The need for huge amounts of external memory in the ingress and egress section of a datapath is becoming a huge headache for engineers. As line rates increase, this external memory adds significant cost and significant latency in a systems data path.
Fortunately, designers have a new option. New switch fabric architectures have emerged that can better handle traffic shaping, scheduling, reassembly, and more. By doing this, these memories eliminate the need for memory in the egress path of a networking box design. In this article, we'll show how the advanced scheduling and other factors help eliminate egress memory in networking architectures.
Understanding the Traditional Switch
The most common switch architecture in the market is a combined input-output queuing (CIOQ) fabric. In CIOQ switches, buffering occurs both at the ingress and at the egress.
Figure 1 shows a block diagram of the common functional decomposition of a CIOQ switching system. The blocks are shown in Figure 1. These blocks exist in most systems. However, the way they are partitioned varies greatly between designs. In the discussions that follow, we'll focus on the traffic managers and fabric access modules in both the ingress and egress directions.
Figure 1: Block diagram of a CIOQ switching system.
In a typical networking box architecture, the ingress traffic manager performs three main functions:
- Buffering: Storing data that is destined to oversubscribed ports. This memory needs to hold about a round-trip network delay (approx. 100ms) worth of ingress traffic. For example, ingress rate of 40 Gbit/s and round trip delay of 100 ms requires the storage of 512 Mbyte of memory.
- Queue management: Typically, the memory is organized as multiple (1000s) of queues, based on parameters like source, destination, and service level. The traffic manager may also implement congestion avoidance methods such as early-drop policies (e.g., RED/WRED). In addition, statistics gathering per queue may also be performed.
- Segmentation: A traffic manager that works with a cell-based fabric needs to segment the packets before sending them into the fabric. This traffic manager may need to sequence cells in the context of several packets; that is, cells belonging to different packets may be interleaved.
The ingress fabric access modules dispatch packets/cells from the traffic manager memory into the fabric, based on fabric scheduler decisions. The fabric scheduler takes into consideration ports availability, fabric resources availability, and service class.
In current fabric designs, the service classification is very coarse involving few priorities (e.g., 4) on a logarithmic scale. The fabric scheduler location is specific to the fabric implementation. (For a detailed discussion of fabric scheduler strategies, see Evolving Switch Fabric Scheduling).
The fabric contains the data paths that allow packets to travel between every pair of ports. While data is written to the ingress memory at line-rate, it is read from the ingress memory at a higher fabric-rate. The ratio between these rates is called the speed-up factor and is a dominant factor in determining the fabric characteristics. (Note: For more information on calculating speedup factor, see Calculating Speedup in Switch Fabric Designs).
Looking at the Egress Path
Above, we detailed the tasks handled on the ingress side. Now let's look at the egress path.
The egress fabric-access module extracts packets/cells from the fabric and places them at the egress traffic manager memories. The egress traffic manager then takes the data from the egress memories and sends it downstream at the speed of the network port. Note that data is placed in the egress memory at a rate higher than the line-rate (as determined by the speed-up factor).
Three types of considerations govern the size of the egress memory: rate adaptation, traffic shaping, and reassembly. Let's look at each in more detail.

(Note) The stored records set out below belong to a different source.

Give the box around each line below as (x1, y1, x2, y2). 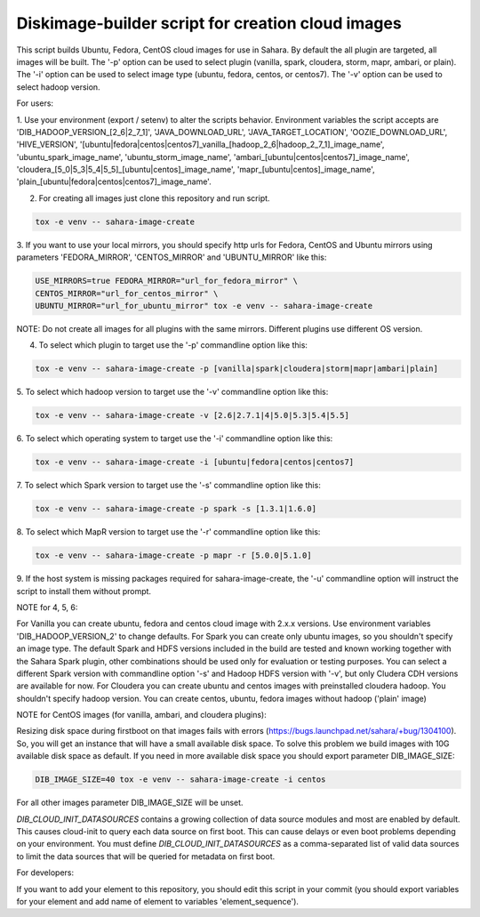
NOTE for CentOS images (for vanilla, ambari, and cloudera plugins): (16, 710, 267, 720)
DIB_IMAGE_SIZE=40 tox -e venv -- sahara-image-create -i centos (35, 775, 326, 784)
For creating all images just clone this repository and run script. (38, 192, 270, 204)
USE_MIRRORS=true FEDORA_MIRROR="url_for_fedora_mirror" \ (35, 276, 298, 286)
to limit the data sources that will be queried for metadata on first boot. (16, 850, 276, 862)
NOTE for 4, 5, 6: (16, 601, 78, 613)
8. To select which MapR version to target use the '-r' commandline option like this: (16, 527, 321, 537)
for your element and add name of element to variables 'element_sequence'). (16, 896, 300, 906)
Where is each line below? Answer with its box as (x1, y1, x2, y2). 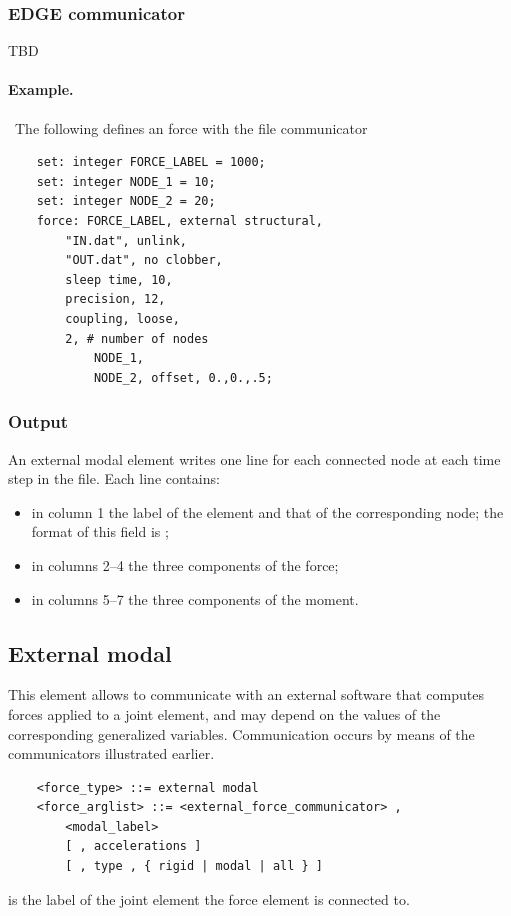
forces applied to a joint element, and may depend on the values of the (8, 703, 441, 724)
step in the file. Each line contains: (8, 468, 220, 489)
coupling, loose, (65, 311, 180, 326)
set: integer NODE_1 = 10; (36, 174, 216, 189)
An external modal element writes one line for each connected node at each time (8, 448, 501, 469)
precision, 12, (65, 292, 166, 307)
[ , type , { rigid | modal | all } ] (65, 859, 323, 874)
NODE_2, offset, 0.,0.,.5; (93, 370, 273, 385)
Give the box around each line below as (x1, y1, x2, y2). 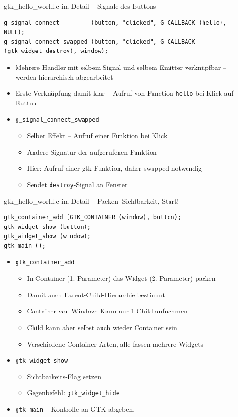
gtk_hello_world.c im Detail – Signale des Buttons (4, 1, 156, 11)
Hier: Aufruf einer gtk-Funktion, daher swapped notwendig (27, 163, 202, 173)
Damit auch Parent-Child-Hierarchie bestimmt (27, 289, 166, 299)
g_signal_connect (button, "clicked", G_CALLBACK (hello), (4, 19, 227, 26)
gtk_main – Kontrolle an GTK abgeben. (15, 404, 135, 414)
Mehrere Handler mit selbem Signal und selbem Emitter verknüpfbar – (15, 62, 227, 72)
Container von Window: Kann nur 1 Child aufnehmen (27, 306, 187, 316)
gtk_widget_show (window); (4, 233, 91, 240)

1. Rate Adaptation: The egress memory performs rate adaptation between the fabric-rate and the slower line-rate. This is typically done via a flow control mechanism towards the fabric, which in turn causes the input ports to slow their traffic rate toward the output. The egress memory needs to absorb the traffic in transit. The amount of in-transit data that needs to be absorbed depends on the fabric-rate and the round-trip fabric delay. For example, with egress fabric rate of 64 Gbit/s and 5 μs, the round-trip delay require 320 Kbit of memory.
2. Traffic Shaping: Network protocols may prescribe a very fine-grained service model. However, current fabric designs provide a coarse service-level granularity, involving few priorities (e.g., 4) classes. The egress traffic manager often includes an additional traffic scheduler that, based on per-flow traffic shaping rules, decides which packet/cell to dispatch down-stream. In order to be effective, the egress traffic manager should stockpile enough packets/cells (several Mbytes of memory) to allow the traffic scheduler to have some meaningful selection.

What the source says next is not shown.